La réponse est oui, tant que l’intrusion concerne le voisin. La demande de contrôles plus poussés est un classique de ces réunions. De manière générale, les participants se plaignent d’un « millefeuilles » fiscal peu lisible et instable sur le long terme. Tevaiti Pomare note que « beaucoup des mesures proposées avaient déjà été évoquées lors des premières journées prospectives de l’économie ». Il retient l’idée d’un « rééquilibrage entre fiscalité et cotisations » pour la protection sociale – la fiscalisation pour les dépenses de solidarité, les cotisations étant réservées aux dépenses « assurantielles » de la maladie et de la retraite. Il note aussi la demande d’instauration d’une nouvelle « TVA sociale », mais cette fois déductible : la mesure a effectivement le mérite de la simplicité pour sa mise en place, même si c’est un désaveu d’une des seules promesses de campagne déjà tenues.

La taxe de développement local toujours très débattue, et la fiscalité sur le patrimoine immobilier

« C’est effectivement un serpent de mer », dit le ministre à propos de la TDL dont les défenseurs sont aussi nombreux que les détracteurs. Mais elle sera réformée, et des concertations sont déjà en cours, assure-t-il.

La fiscalité sur le patrimoine immobilier est revenue, bien sûr, sur le devant de la scène : « Certains veulent plus de justice fiscale et d’équité, et veulent élargir l’assiette », résume Tevaiti Pomare qui espère aboutir à des propositions « acceptables ».  Les résidences secondaires et les meublés de tourisme, mais pas seulement, sont une source de recettes fiscales encore très peu exploitée.

Il reste encore plusieurs mois pour se concerter : Tevaiti Pomare ne prévoit pas de présenter sa réforme fiscale avant la fin de la session budgétaire, en fin d’année. Et il reste effectivement beaucoup de travail. Une fois de plus, on voit que l’intérêt général n’est pas nécessairement la somme des intérêts particuliers qui se sont exprimés sous le chapiteau de la présidence. L’ingrédient essentiel sera le courage politique.

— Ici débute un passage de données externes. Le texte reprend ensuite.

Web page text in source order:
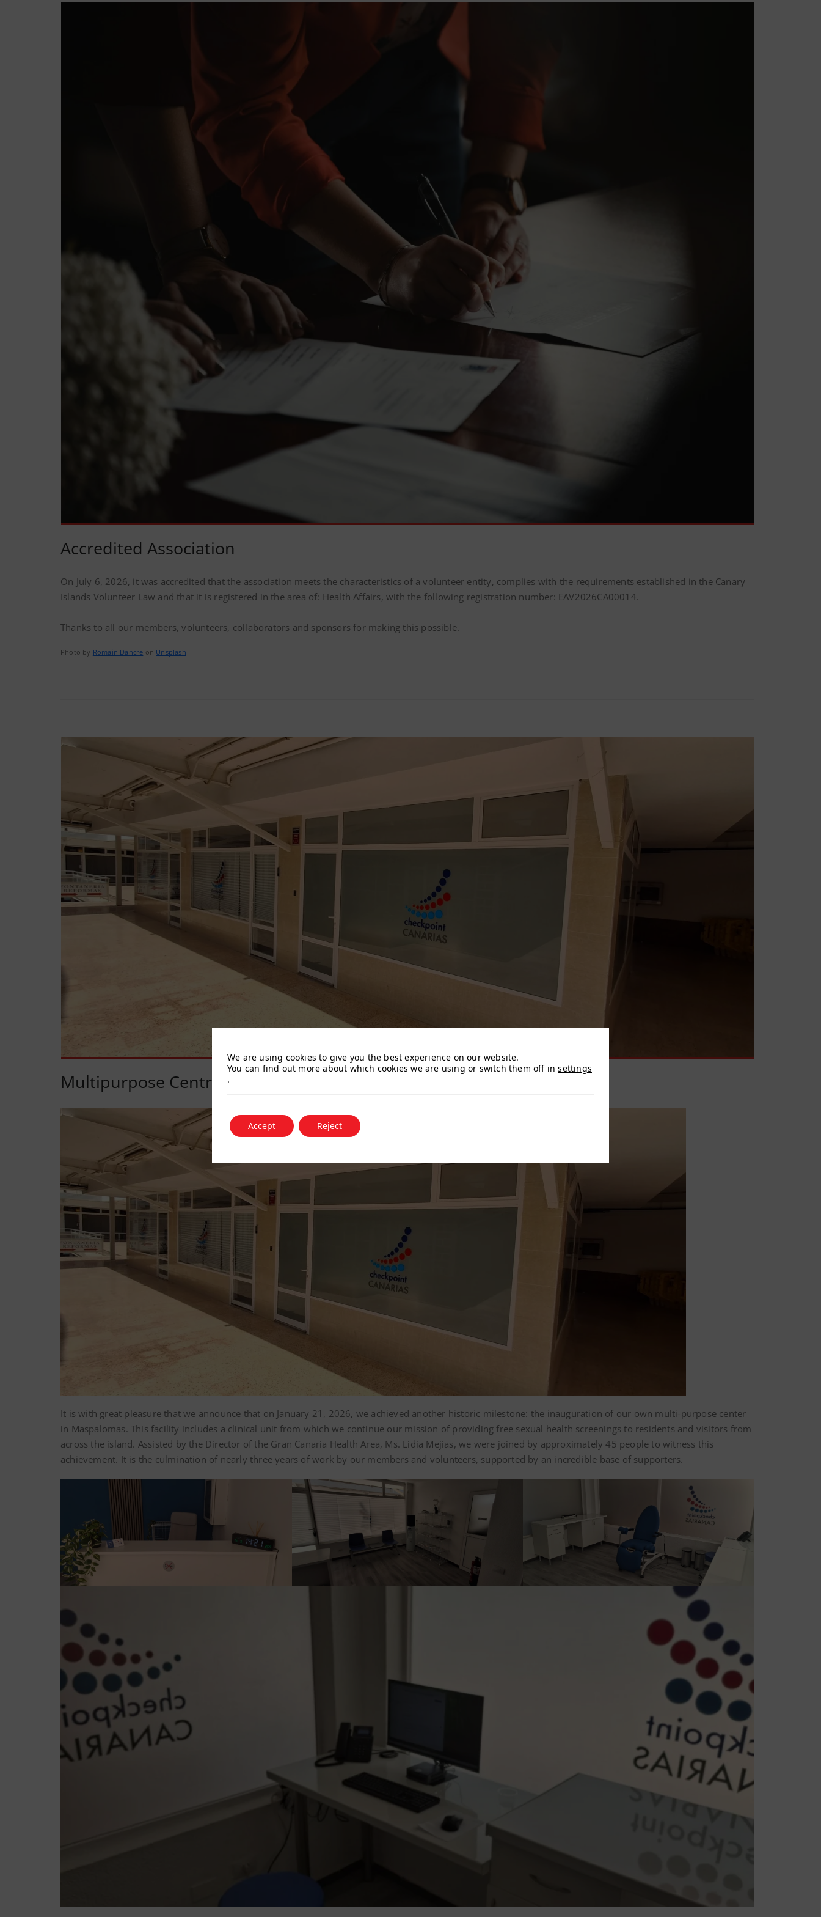
Accredited Association
On July 6, 2026, it was accredited that the association meets the characteristics of a volunteer entity, complies with the requirements established in the Canary
Islands Volunteer Law and that it is registered in the area of: Health Affairs, with the following registration number: EAV2026CA00014.
Thanks to all our members, volunteers, collaborators and sponsors for making this possible.
Photo by Romain Dancre on Unsplash
Multipurpose Centre
It is with great pleasure that we announce that on January 21, 2026, we achieved another historic milestone: the inauguration of our own multi-purpose center
in Maspalomas. This facility includes a clinical unit from which we continue our mission of providing free sexual health screenings to residents and visitors from
across the island. Assisted by the Director of the Gran Canaria Health Area, Ms. Lidia Mejias, we were joined by approximately 45 people to witness this
achievement. It is the culmination of nearly three years of work by our members and volunteers, supported by an incredible base of supporters.
We are using cookies to give you the best experience on our website.
You can find out more about which cookies we are using or switch them off insettings
.
Accept Reject
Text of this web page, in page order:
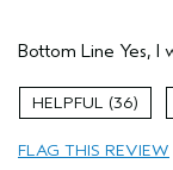
Naturally Curly
Age range
Skin Type
Bottom Line Yes, I
36
FLAG THIS REVIEW
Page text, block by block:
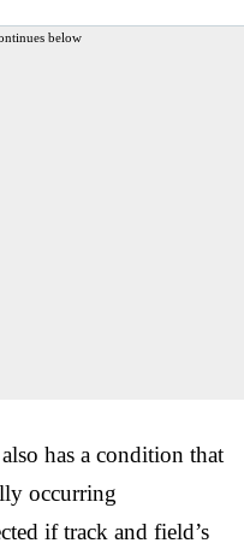
below
has a condition that
occurring
if track and field’s
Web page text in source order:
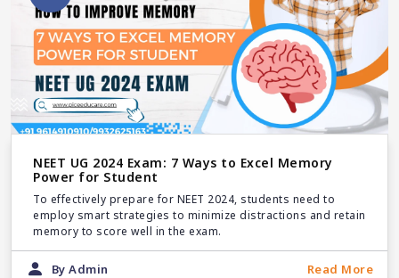
NEET UG 2024 Exam: 7 Ways to Excel Memory
Power for Student
To effectively prepare for NEET 2024, students need to
employ smart strategies to minimize distractions and retain
memory to score well in the exam.
By Admin Read More
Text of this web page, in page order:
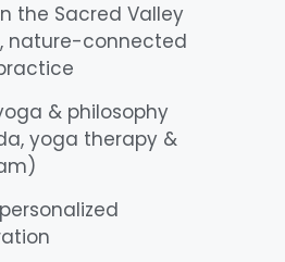
the Sacred Valley
nature-connected
& philosophy
yoga therapy &
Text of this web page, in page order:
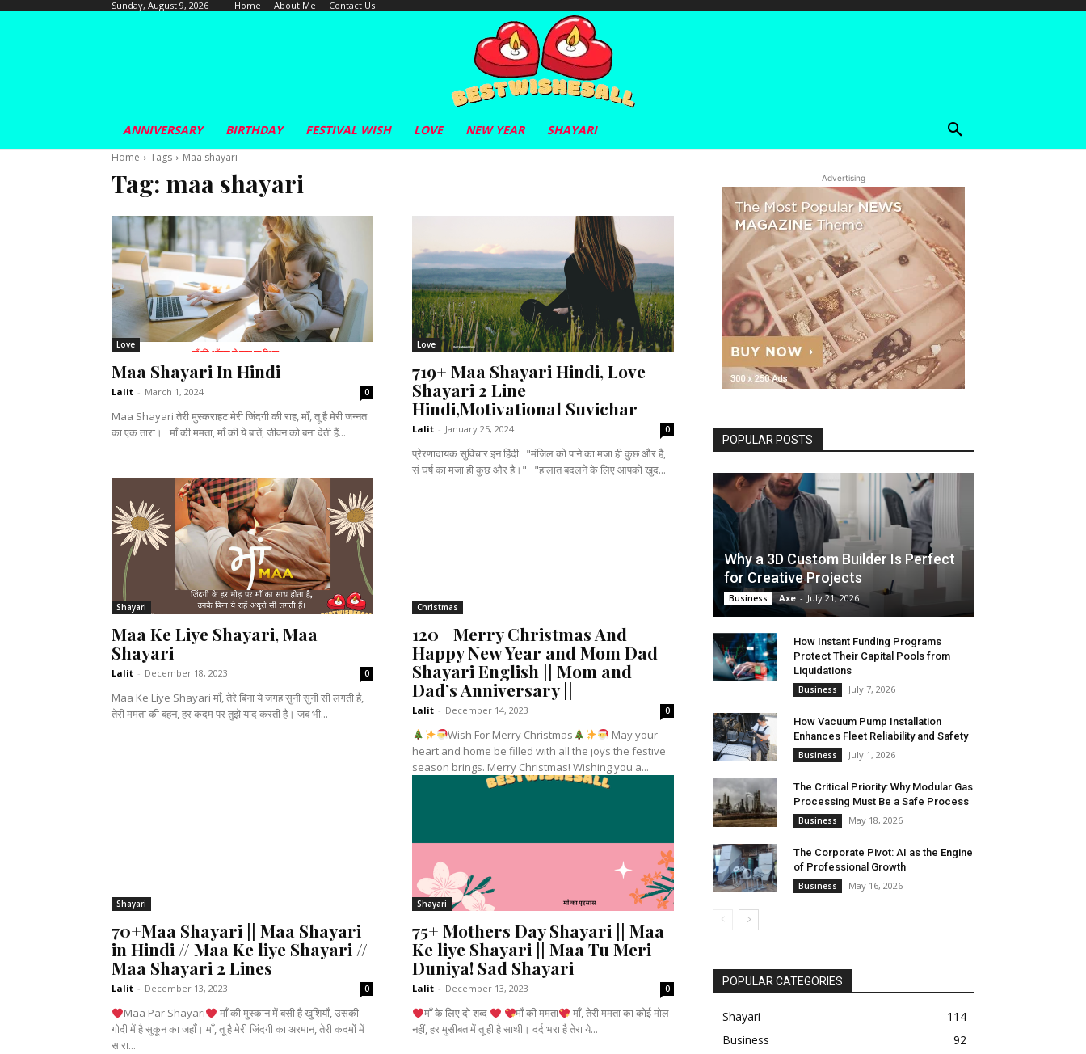
Sunday, August 9, 2026 Home About Me Contact Us
ANNIVERSARY BIRTHDAY FESTIVAL WISH LOVE NEW YEAR SHAYARI
Home Tags Maa shayari
Tag: maa shayari
Love
Maa Shayari In Hindi
Lalit - March 1, 2024 0
Maa Shayari तेरी मुस्कराहट मेरी जिंदगी की राह, माँ, तू है मेरी जन्नत
का एक तारा। माँ की ममता, माँ की ये बातें, जीवन को बना देती हैं...
Love
719+ Maa Shayari Hindi, Love
Shayari 2 Line
Hindi,Motivational Suvichar
Lalit - January 25, 2024 0
प्रेरणादायक सुविचार इन हिंदी "मंजिल को पाने का मजा ही कुछ और है,
सं घर्ष का मजा ही कुछ और है।" "हालात बदलने के लिए आपको खुद...
Shayari
Maa Ke Liye Shayari, Maa
Shayari
Lalit - December 18, 2023 0
Maa Ke Liye Shayari माँ, तेरे बिना ये जगह सुनी सुनी सी लगती है,
तेरी ममता की बहन, हर कदम पर तुझे याद करती है। जब भी...
Christmas
120+ Merry Christmas And
Happy New Year and Mom Dad
Shayari English || Mom and
Dad’s Anniversary ||
Lalit - December 14, 2023 0
Wish For Merry Christmas
heart and home be filled with all the joys the festive
season brings. Merry Christmas! Wishing you a...
Shayari
70+Maa Shayari || Maa Shayari
in Hindi // Maa Ke liye Shayari //
Maa Shayari 2 Lines
Lalit - December 13, 2023 0
Maa Par Shayari
माँ की मुस्कान में बसी है खुशियाँ, उसकी
गोदी में है सुकून का जहाँ। माँ, तू है मेरी जिंदगी का अरमान, तेरी कदमों में
सारा...
Shayari
75+ Mothers Day Shayari || Maa
Ke liye Shayari || Maa Tu Meri
Duniya! Sad Shayari
Lalit - December 13, 2023 0
माँ के लिए दो शब्द माँ की ममता
माँ, तेरी ममता का कोई मोल
नहीं, हर मुसीबत में तू ही है साथी। दर्द भरा है तेरा ये...
Advertising
POPULAR POSTS
Why a 3D Custom Builder Is Perfect
for Creative Projects
Business Axe - July 21, 2026
How Instant Funding Programs
Protect Their Capital Pools from
Liquidations
Business July 7, 2026
How Vacuum Pump Installation
Enhances Fleet Reliability and Safety
Business July 1, 2026
The Critical Priority: Why Modular Gas
Processing Must Be a Safe Process
Business May 18, 2026
The Corporate Pivot: AI as the Engine
of Professional Growth
Business May 16, 2026
POPULAR CATEGORIES
Shayari
114
Business
92
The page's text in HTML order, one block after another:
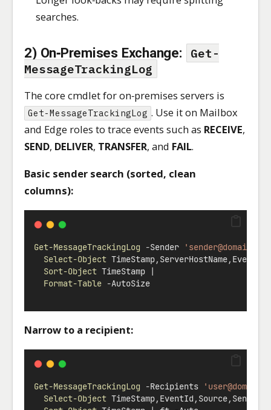
searches.
2) On‑Premises Exchange: Get-
MessageTrackingLog
The core cmdlet for on‑premises servers is
Get-MessageTrackingLog . Use it on Mailbox
and Edge roles to trace events such as RECEIVE,
SEND, DELIVER, TRANSFER, and FAIL.
Basic sender search (sorted, clean
columns):
Get-MessageTrackingLog -Sender '
Select-Object TimeStamp, ServerHostName, EventId
Sort-Object TimeStamp
|
Format-Table -AutoSize
Narrow to a recipient:
Get-MessageTrackingLog -Recipients '
Select-Object TimeStamp, EventId , Source, Sender
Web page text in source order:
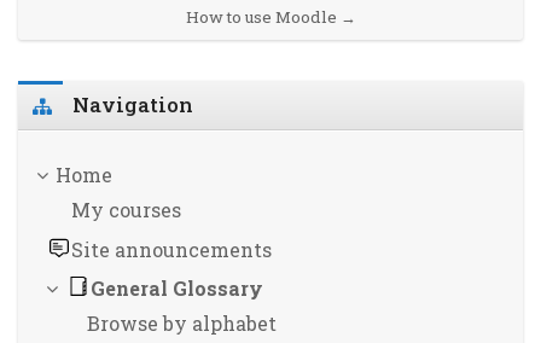
How to use Moodle →
Skip Navigation
Navigation
Home
My courses
Site announcements
General Glossary
Browse by alphabet
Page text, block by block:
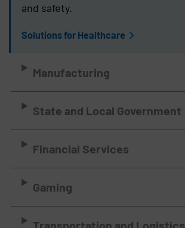
and safety.
Solutions for Healthcare
Manufacturing
State and Local Government
Financial Services
Gaming
Transportation and Logistics
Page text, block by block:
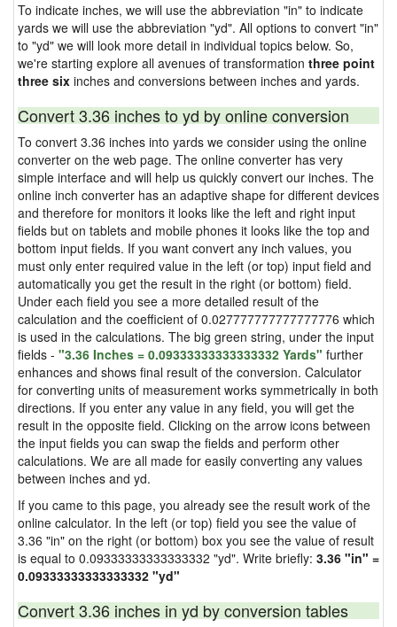
To indicate inches, we will use the abbreviation "in" to indicate
yards we will use the abbreviation "yd". All options to convert "in"
to "yd" we will look more detail in individual topics below. So,
we're starting explore all avenues of transformation three point
three six inches and conversions between inches and yards.
Convert 3.36 inches to yd by online conversion
To convert 3.36 inches into yards we consider using the online
converter on the web page. The online converter has very
simple interface and will help us quickly convert our inches. The
online inch converter has an adaptive shape for different devices
and therefore for monitors it looks like the left and right input
fields but on tablets and mobile phones it looks like the top and
bottom input fields. If you want convert any inch values, you
must only enter required value in the left (or top) input field and
automatically you get the result in the right (or bottom) field.
Under each field you see a more detailed result of the
calculation and the coefficient of 0.027777777777777776 which
is used in the calculations. The big green string, under the input
fields - "3.36 Inches = 0.09333333333333332 Yards" further
enhances and shows final result of the conversion. Calculator
for converting units of measurement works symmetrically in both
directions. If you enter any value in any field, you will get the
result in the opposite field. Clicking on the arrow icons between
the input fields you can swap the fields and perform other
calculations. We are all made for easily converting any values
between inches and yd.
If you came to this page, you already see the result work of the
online calculator. In the left (or top) field you see the value of
3.36 "in" on the right (or bottom) box you see the value of result
is equal to 0.09333333333333332 "yd". Write briefly: 3.36 "in" =
0.09333333333333332 "yd"
Convert 3.36 inches in yd by conversion tables
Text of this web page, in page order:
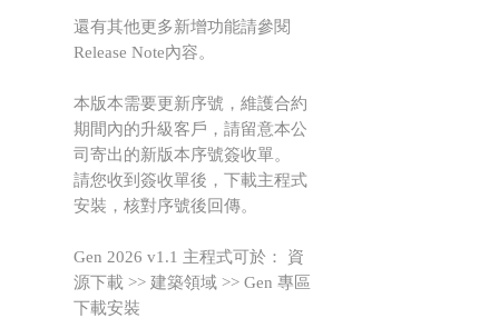
還有其他更多新增功能請參閱
Release Note內容。
本版本需要更新序號，維護合約
期間內的升級客戶，請留意本公
司寄出的新版本序號簽收單。
請您收到簽收單後，下載主程式
安裝，核對序號後回傳。
Gen 2026 v1.1 主程式可於： 資
源下載 >> 建築領域 >> Gen 專區
下載安裝
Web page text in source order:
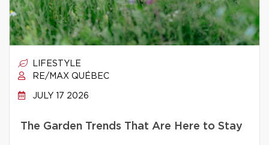
LIFESTYLE
RE/MAX QUÉBEC
JULY 17 2026
The Garden Trends That Are Here to Stay
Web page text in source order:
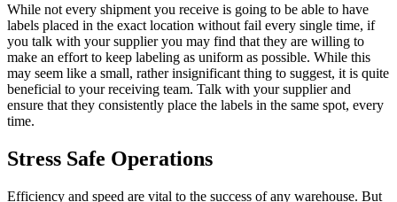
While not every shipment you receive is going to be able to have
labels placed in the exact location without fail every single time, if
you talk with your supplier you may find that they are willing to
make an effort to keep labeling as uniform as possible. While this
may seem like a small, rather insignificant thing to suggest, it is quite
beneficial to your receiving team. Talk with your supplier and
ensure that they consistently place the labels in the same spot, every
time.
Stress Safe Operations
Efficiency and speed are vital to the success of any warehouse. But
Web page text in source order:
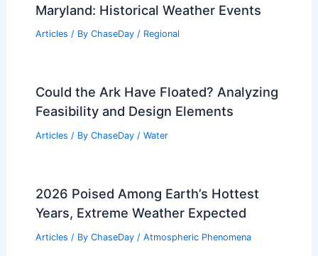
Maryland: Historical Weather Events
Articles / By ChaseDay / Regional
Could the Ark Have Floated? Analyzing
Feasibility and Design Elements
Articles / By ChaseDay / Water
2026 Poised Among Earth’s Hottest
Years, Extreme Weather Expected
Articles / By ChaseDay / Atmospheric Phenomena
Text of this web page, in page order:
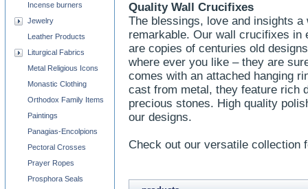
Quality Wall Crucifixes
The blessings, love and insights
remarkable. Our wall crucifixes in
are copies of centuries old
where ever you like – they are
comes with an attached hanging
cast from metal, they feature rich
precious stones. High quality
our designs.
Check out our versatile
Incense burners
Jewelry
Leather Products
Liturgical Fabrics
Metal Religious Icons
Monastic Clothing
Orthodox Family Items
Paintings
Panagias-Encolpions
Pectoral Crosses
Prayer Ropes
Prosphora Seals
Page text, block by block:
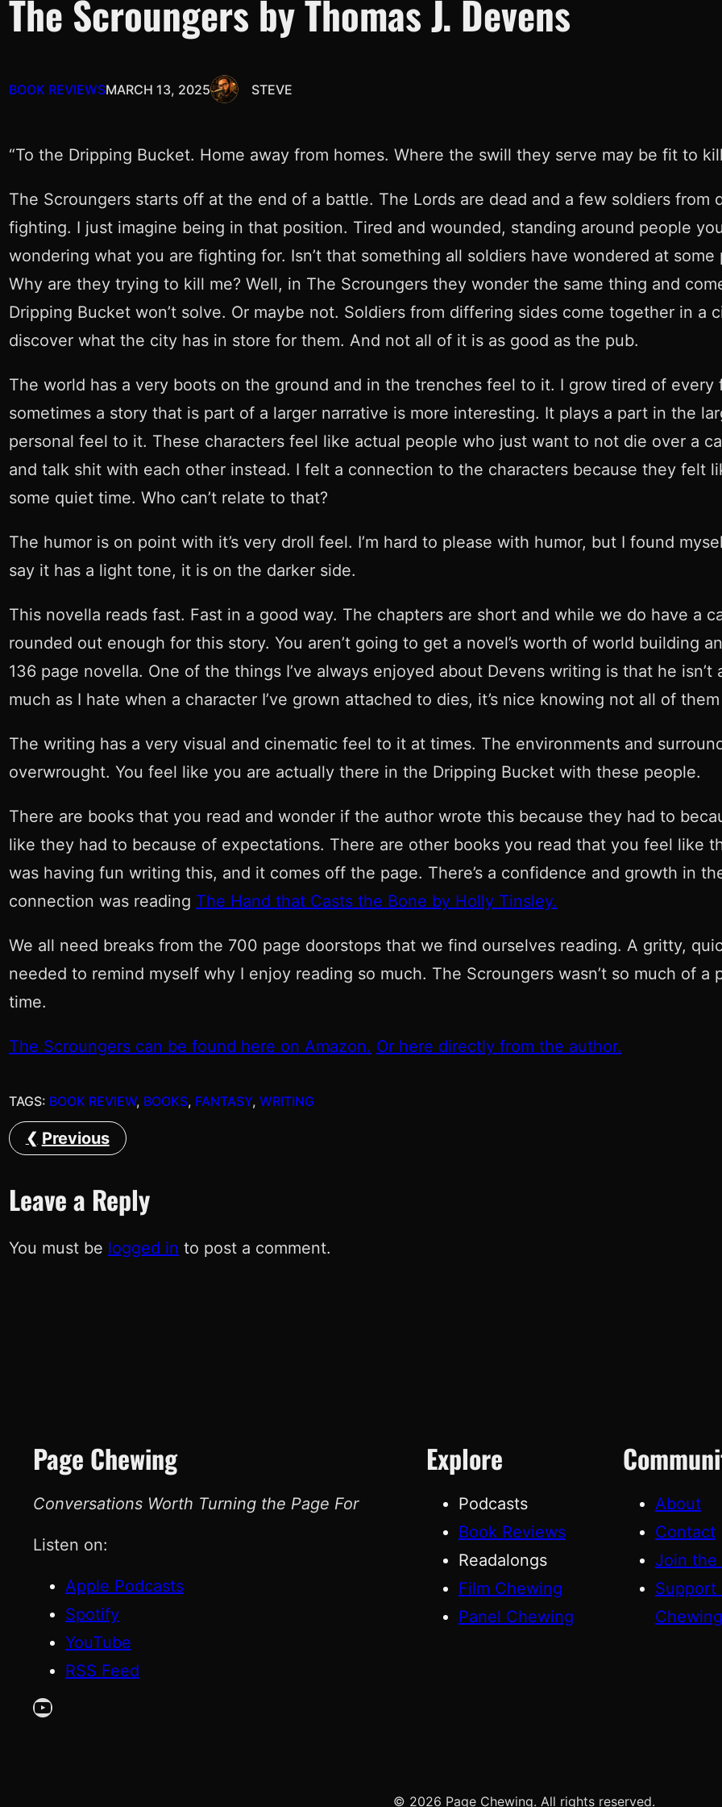
The Scroungers by Thomas J. Devens
BOOK REVIEWSMARCH 13, 2025 STEVE
“To the Dripping Bucket. Home away from homes. Where the swill they serve may be fit to
The Scroungers starts off at the end of a battle. The Lords are dead and a few soldiers
fighting. I just imagine being in that position. Tired and wounded, standing around people
wondering what you are fighting for. Isn’t that something all soldiers have wondered at
Why are they trying to kill me? Well, in The Scroungers they wonder the same thing and
Dripping Bucket won’t solve. Or maybe not. Soldiers from differing sides come together in
discover what the city has in store for them. And not all of it is as good as the pub.
The world has a very boots on the ground and in the trenches feel to it. I grow tired of every
sometimes a story that is part of a larger narrative is more interesting. It plays a part in the
personal feel to it. These characters feel like actual people who just want to not die over a
and talk shit with each other instead. I felt a connection to the characters because they felt
some quiet time. Who can’t relate to that?
The humor is on point with it’s very droll feel. I’m hard to please with humor, but I found
say it has a light tone, it is on the darker side.
This novella reads fast. Fast in a good way. The chapters are short and while we do have a
rounded out enough for this story. You aren’t going to get a novel’s worth of world building
136 page novella. One of the things I’ve always enjoyed about Devens writing is that he
much as I hate when a character I’ve grown attached to dies, it’s nice knowing not all of
The writing has a very visual and cinematic feel to it at times. The environments and
overwrought. You feel like you are actually there in the Dripping Bucket with these people.
There are books that you read and wonder if the author wrote this because they had to
like they had to because of expectations. There are other books you read that you feel like
was having fun writing this, and it comes off the page. There’s a confidence and growth in
connection was reading The Hand that Casts the Bone by Holly Tinsley.
We all need breaks from the 700 page doorstops that we find ourselves reading. A gritty,
needed to remind myself why I enjoy reading so much. The Scroungers wasn’t so much of a
time.
The Scroungers can be found here on Amazon. Or here directly from the author.
TAGS: BOOK REVIEW, BOOKS, FANTASY, WRITING
Previous
Leave a Reply
You must be logged in to post a comment.
Page Chewing
Conversations Worth Turning the Page For
Listen on:
Apple Podcasts
Spotify
YouTube
RSS Feed
YouTube
Explore
Podcasts
Book Reviews
Readalongs
Film Chewing
Panel Chewing
About
Contact
Join the
Support
Chewing
© 2026 Page Chewing. All rights reserved.
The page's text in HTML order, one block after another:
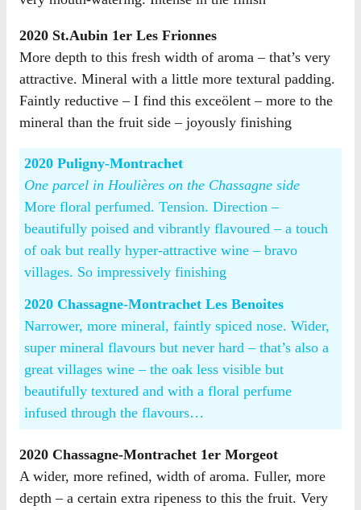
2020 St.Aubin 1er Les Frionnes
More depth to this fresh width of aroma – that’s very
attractive. Mineral with a little more textural padding.
Faintly reductive – I find this exceölent – more to the
mineral than the fruit side – joyously finishing
2020 Puligny-Montrachet
One parcel in Houlières on the Chassagne side
More floral perfumed. Tension. Direction –
beautifully poised and vibrantly flavoured – a touch
of oak but really hyper-attractive wine – bravo
villages. So impressively finishing
2020 Chassagne-Montrachet Les Benoites
Narrower, more mineral, faintly spiced nose. Wider,
super mineral flavours but never hard – that’s also a
great villages wine – the oak less visible but
beautifully textured and with a floral perfume
infused through the flavours…
2020 Chassagne-Montrachet 1er Morgeot
A wider, more refined, width of aroma. Fuller, more
depth – a certain extra ripeness to this the fruit. Very
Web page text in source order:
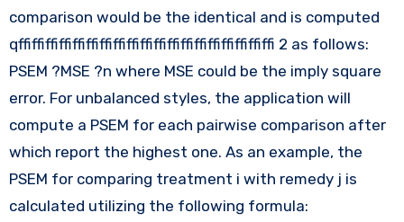
comparison would be the identical and is computed
qffiffiffiffiffiffiffiffiffiffiffiffiffiffiffiffiffiffiffi 2 as follows:
PSEM ?MSE ?n where MSE could be the imply square
error. For unbalanced styles, the application will
compute a PSEM for each pairwise comparison after
which report the highest one. As an example, the
PSEM for comparing treatment i with remedy j is
calculated utilizing the following formula:
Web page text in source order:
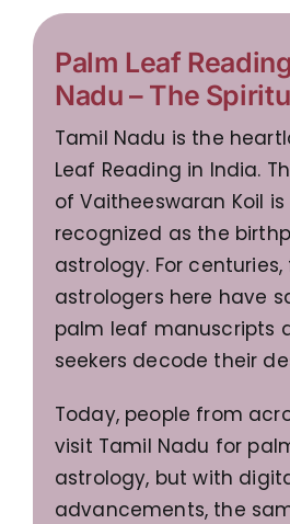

Un inventaire à la Prévert

Parmi les autres suggestions qu’on a pu entendre, un taux unique de TVA à 15%, ou un taux spécial « produits de luxe », ou encore une TVA sur les PPN, la révision des droits de douane en utilisant comme assiette les prix FOB – « fret on board » – au lieu des prix CAF, l’appel à la continuité territoriale de l’État pour encadrer les prix du fret international, des aides à l’embauche, des aides aux formations, la défiscalisation des heures supplémentaires, la suppression ou au moins la baisse de la franchise postale et de la franchise voyageur, l’application de critères environnementaux à l’obtention d’aides fiscales, la prolongation de 5 à 7 ans des exonérations du dispositif « grands investissements », une « zone franche » pour le secteur numérique et audiovisuel, la baisse ou même la suppression des droits d’enregistrement à l’acquisition, compensée par une fiscalité plus poussée durant la détention du bien (mais on note « un avis plutôt défavorable » aux droits sur les successions), l’actualisation de la base d’imposition sur le foncier,  un impôt foncier sur les propriétés non bâties mais exploitées, une taxe sur les achats de contenus sur les plateformes de streaming, et des taxes comportementales sur les produits sucrés, salés ou gras, qui seraient affectées à la PSG.